= Goal of the exercise =
Write out, please, the lines from the beginning of the material to the line with "POS receipt printers", including both ends and nothing else.

= The data =
::::::::

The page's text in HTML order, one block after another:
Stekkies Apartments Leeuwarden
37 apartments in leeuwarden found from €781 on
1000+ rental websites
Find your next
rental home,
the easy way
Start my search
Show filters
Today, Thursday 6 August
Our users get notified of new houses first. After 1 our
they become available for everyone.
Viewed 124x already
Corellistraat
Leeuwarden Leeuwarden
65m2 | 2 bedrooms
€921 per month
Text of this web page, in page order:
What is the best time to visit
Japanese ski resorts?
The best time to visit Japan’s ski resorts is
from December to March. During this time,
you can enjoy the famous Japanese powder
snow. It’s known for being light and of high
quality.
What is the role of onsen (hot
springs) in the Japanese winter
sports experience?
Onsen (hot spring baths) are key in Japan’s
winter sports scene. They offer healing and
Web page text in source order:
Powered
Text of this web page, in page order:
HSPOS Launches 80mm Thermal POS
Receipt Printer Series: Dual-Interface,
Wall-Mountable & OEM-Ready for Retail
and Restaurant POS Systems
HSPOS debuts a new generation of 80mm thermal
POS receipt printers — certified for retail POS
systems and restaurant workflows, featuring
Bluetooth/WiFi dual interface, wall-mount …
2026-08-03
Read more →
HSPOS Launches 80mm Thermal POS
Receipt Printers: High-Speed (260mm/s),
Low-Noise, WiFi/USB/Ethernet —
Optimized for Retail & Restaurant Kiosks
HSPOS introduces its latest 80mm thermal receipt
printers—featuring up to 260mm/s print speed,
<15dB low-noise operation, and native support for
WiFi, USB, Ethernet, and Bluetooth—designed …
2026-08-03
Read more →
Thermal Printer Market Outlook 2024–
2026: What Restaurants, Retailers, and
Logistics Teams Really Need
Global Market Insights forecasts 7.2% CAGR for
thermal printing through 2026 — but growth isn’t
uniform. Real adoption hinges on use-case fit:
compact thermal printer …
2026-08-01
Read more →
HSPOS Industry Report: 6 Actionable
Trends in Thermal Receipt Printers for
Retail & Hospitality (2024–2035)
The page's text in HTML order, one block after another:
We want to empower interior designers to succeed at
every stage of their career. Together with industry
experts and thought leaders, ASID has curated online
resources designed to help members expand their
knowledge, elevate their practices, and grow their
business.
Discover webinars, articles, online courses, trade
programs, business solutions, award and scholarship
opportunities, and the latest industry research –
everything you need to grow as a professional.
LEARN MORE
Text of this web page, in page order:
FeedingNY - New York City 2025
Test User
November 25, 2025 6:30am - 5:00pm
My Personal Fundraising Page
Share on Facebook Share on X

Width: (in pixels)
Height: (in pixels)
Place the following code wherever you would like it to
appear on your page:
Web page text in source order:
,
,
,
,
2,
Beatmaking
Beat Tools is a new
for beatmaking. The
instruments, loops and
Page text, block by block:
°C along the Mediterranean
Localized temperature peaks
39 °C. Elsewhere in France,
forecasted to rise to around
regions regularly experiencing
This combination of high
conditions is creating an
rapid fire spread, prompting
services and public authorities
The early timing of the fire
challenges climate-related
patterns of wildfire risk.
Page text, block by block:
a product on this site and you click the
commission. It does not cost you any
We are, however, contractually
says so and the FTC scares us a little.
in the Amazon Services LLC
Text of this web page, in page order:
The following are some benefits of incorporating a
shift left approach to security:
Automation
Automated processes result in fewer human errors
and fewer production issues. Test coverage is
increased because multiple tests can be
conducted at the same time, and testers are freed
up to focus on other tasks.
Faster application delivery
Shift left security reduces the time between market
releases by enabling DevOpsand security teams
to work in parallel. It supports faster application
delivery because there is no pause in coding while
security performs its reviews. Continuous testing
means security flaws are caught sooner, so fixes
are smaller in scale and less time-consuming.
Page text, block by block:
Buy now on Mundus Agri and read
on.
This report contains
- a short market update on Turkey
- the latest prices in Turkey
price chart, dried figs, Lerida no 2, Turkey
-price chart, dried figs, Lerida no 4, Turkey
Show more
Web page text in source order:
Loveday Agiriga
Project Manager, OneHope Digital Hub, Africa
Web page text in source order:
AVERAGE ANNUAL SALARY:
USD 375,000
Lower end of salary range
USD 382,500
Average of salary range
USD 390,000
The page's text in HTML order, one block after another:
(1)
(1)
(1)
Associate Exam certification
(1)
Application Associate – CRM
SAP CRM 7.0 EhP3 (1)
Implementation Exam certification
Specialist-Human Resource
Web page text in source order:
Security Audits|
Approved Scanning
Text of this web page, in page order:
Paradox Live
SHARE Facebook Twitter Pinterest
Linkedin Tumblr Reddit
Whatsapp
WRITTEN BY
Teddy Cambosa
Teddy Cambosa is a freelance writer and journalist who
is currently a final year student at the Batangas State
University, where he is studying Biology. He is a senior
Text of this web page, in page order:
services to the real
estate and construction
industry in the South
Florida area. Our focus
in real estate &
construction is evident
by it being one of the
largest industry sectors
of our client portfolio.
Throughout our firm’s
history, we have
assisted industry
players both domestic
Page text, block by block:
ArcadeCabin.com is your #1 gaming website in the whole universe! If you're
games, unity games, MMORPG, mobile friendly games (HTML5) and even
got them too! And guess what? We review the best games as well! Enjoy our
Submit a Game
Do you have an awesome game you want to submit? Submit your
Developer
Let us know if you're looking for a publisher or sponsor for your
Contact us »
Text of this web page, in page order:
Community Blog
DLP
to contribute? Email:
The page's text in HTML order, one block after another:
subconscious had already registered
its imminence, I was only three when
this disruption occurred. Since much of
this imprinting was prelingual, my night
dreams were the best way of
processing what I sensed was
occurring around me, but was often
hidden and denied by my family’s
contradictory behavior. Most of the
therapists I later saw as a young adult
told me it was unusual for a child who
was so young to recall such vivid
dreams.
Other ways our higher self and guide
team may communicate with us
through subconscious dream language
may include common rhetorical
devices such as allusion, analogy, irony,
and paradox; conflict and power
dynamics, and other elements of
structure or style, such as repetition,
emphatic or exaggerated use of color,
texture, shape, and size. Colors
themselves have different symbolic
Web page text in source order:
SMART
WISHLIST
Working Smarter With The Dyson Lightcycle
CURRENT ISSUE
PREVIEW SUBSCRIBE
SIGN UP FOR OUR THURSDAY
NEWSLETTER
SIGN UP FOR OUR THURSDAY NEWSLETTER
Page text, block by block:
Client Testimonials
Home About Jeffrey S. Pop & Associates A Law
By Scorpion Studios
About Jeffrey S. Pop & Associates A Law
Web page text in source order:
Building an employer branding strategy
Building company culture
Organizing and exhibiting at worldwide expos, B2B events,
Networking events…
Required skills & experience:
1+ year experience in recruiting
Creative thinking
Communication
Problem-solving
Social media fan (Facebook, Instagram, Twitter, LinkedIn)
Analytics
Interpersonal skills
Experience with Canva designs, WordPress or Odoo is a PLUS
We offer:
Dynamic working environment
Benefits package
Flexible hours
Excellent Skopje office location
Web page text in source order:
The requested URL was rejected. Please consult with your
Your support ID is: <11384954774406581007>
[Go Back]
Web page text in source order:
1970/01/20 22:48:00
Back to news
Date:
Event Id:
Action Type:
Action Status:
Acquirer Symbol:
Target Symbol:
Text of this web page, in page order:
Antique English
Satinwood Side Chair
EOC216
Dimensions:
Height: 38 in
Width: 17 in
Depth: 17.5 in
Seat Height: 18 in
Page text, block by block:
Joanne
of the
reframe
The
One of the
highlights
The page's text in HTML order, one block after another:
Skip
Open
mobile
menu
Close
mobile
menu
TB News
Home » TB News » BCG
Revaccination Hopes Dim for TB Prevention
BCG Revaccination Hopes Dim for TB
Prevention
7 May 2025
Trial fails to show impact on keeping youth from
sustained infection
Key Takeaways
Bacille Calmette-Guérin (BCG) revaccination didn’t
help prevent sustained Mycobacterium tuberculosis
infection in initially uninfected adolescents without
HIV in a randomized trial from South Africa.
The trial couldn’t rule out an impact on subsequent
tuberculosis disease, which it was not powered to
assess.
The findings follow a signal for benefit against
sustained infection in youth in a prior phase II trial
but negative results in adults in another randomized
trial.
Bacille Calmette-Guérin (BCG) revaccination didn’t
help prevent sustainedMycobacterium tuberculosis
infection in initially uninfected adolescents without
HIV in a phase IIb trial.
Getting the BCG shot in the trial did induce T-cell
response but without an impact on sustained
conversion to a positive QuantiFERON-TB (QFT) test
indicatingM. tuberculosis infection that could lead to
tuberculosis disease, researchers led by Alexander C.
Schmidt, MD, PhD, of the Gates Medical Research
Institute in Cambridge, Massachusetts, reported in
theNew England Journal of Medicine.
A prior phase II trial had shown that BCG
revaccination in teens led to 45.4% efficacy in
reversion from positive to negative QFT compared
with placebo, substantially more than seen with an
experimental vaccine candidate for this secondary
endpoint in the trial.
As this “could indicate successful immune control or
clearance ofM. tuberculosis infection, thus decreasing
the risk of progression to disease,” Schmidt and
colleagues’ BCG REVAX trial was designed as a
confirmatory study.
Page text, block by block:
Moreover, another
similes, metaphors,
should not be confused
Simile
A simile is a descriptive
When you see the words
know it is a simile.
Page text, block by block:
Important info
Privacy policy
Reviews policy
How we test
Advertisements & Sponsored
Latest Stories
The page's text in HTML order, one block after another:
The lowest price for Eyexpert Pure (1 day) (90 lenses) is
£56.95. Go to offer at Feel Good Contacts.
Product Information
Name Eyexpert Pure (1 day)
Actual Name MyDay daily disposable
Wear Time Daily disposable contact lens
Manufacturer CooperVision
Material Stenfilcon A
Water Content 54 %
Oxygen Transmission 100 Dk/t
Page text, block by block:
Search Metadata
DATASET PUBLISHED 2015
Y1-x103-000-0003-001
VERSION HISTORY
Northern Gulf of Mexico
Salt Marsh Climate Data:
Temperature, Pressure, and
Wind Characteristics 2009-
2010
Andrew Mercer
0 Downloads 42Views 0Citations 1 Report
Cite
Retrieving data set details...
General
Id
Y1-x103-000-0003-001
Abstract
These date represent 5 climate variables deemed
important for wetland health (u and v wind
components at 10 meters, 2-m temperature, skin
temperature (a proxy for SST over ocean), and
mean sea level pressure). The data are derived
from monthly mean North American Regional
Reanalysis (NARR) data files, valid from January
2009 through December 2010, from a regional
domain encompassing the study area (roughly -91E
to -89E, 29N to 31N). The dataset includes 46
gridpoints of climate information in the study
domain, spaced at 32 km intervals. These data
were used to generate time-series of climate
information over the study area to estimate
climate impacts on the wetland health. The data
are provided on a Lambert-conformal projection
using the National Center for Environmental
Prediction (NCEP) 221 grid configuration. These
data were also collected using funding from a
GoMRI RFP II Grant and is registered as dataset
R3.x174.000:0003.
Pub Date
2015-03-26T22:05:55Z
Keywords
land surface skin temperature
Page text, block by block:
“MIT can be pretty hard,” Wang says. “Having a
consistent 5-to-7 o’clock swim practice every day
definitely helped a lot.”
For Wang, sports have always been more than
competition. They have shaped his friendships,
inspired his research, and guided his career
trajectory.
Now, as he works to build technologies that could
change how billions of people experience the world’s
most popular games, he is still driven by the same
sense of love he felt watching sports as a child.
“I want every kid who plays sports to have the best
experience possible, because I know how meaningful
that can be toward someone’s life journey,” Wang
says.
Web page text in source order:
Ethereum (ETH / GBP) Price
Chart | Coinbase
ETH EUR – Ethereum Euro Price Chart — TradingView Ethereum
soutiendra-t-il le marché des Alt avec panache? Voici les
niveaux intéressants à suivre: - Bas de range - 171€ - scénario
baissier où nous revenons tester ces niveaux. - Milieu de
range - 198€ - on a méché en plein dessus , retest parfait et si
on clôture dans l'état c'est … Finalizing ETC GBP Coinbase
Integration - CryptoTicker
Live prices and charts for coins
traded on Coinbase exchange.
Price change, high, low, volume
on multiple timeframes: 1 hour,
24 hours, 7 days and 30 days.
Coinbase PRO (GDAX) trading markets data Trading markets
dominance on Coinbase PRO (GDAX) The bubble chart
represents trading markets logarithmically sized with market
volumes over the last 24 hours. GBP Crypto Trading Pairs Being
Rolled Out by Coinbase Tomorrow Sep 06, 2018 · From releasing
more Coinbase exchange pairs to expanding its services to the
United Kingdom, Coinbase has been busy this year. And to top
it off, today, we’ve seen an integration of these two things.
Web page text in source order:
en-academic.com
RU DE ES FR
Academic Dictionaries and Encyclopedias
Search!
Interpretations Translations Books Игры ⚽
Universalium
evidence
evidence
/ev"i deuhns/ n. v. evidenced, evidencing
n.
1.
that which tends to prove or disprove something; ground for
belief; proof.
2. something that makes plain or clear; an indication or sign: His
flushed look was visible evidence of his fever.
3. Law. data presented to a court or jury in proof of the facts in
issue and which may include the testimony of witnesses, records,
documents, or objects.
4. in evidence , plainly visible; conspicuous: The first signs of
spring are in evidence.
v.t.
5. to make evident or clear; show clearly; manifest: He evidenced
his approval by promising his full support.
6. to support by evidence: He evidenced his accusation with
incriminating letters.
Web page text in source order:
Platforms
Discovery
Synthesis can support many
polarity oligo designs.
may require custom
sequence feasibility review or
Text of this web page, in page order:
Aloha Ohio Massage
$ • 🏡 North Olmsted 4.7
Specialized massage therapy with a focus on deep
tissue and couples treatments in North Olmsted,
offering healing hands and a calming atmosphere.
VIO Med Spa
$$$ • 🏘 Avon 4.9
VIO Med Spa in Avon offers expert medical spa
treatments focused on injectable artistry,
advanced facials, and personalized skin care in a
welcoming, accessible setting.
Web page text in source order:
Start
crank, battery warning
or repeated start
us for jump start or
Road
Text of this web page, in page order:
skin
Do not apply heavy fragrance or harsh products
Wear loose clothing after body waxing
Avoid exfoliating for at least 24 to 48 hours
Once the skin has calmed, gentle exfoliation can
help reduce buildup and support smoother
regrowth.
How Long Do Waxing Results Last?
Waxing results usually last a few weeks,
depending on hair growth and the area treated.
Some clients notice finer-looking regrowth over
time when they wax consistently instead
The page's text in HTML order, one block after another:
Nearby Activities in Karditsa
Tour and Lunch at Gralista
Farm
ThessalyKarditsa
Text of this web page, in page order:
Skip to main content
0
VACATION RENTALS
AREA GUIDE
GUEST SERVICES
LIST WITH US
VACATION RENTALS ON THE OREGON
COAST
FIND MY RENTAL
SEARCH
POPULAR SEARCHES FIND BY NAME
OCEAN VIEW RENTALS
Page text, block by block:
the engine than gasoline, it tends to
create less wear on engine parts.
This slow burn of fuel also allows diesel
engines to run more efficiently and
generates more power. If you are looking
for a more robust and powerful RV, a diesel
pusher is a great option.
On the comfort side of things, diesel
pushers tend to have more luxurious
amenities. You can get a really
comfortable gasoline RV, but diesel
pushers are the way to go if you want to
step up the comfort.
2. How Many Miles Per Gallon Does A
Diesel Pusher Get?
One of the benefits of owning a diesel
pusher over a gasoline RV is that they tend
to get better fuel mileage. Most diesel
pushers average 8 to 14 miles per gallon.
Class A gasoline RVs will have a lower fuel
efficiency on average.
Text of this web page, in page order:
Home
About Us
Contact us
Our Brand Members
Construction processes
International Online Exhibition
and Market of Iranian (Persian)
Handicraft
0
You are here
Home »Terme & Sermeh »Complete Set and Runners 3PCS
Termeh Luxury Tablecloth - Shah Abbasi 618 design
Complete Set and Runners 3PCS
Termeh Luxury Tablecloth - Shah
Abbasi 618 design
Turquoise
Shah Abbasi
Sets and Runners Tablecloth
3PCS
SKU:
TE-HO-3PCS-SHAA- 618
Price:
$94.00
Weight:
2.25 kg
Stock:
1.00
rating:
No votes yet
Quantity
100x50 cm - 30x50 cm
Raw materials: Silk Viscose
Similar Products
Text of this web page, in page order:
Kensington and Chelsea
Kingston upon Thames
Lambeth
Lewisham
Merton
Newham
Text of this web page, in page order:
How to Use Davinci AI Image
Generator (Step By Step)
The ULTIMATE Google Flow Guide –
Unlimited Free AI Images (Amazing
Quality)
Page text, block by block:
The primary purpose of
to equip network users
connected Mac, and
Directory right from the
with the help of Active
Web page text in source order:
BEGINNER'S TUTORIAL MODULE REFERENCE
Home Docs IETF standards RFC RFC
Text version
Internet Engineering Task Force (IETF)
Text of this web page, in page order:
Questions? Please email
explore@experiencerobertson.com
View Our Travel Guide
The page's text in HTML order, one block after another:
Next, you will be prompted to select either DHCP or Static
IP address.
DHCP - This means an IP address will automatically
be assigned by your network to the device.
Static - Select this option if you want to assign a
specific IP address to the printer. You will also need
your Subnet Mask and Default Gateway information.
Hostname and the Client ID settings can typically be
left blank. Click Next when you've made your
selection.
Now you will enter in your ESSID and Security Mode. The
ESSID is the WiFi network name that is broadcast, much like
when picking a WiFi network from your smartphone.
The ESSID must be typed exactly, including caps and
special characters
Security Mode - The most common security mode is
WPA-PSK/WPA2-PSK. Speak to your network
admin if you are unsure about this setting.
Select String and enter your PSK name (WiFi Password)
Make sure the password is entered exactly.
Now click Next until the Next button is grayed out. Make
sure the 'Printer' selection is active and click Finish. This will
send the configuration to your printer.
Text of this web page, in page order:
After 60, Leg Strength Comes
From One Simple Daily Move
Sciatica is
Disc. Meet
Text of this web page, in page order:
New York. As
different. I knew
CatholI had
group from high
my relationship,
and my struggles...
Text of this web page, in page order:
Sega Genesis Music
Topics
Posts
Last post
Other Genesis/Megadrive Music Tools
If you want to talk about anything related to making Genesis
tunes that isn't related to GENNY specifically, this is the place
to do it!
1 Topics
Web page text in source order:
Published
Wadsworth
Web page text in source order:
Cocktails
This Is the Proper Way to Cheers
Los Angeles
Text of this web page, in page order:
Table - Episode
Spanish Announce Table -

::::::::

= Solution for this problem =
The page's text in HTML order, one block after another:
Stekkies Apartments Leeuwarden
37 apartments in leeuwarden found from €781 on
1000+ rental websites
Find your next
rental home,
the easy way
Start my search
Show filters
Today, Thursday 6 August
Our users get notified of new houses first. After 1 our
they become available for everyone.
Viewed 124x already
Corellistraat
Leeuwarden Leeuwarden
65m2 | 2 bedrooms
€921 per month
Text of this web page, in page order:
What is the best time to visit
Japanese ski resorts?
The best time to visit Japan’s ski resorts is
from December to March. During this time,
you can enjoy the famous Japanese powder
snow. It’s known for being light and of high
quality.
What is the role of onsen (hot
springs) in the Japanese winter
sports experience?
Onsen (hot spring baths) are key in Japan’s
winter sports scene. They offer healing and
Web page text in source order:
Powered
Text of this web page, in page order:
HSPOS Launches 80mm Thermal POS
Receipt Printer Series: Dual-Interface,
Wall-Mountable & OEM-Ready for Retail
and Restaurant POS Systems
HSPOS debuts a new generation of 80mm thermal
POS receipt printers — certified for retail POS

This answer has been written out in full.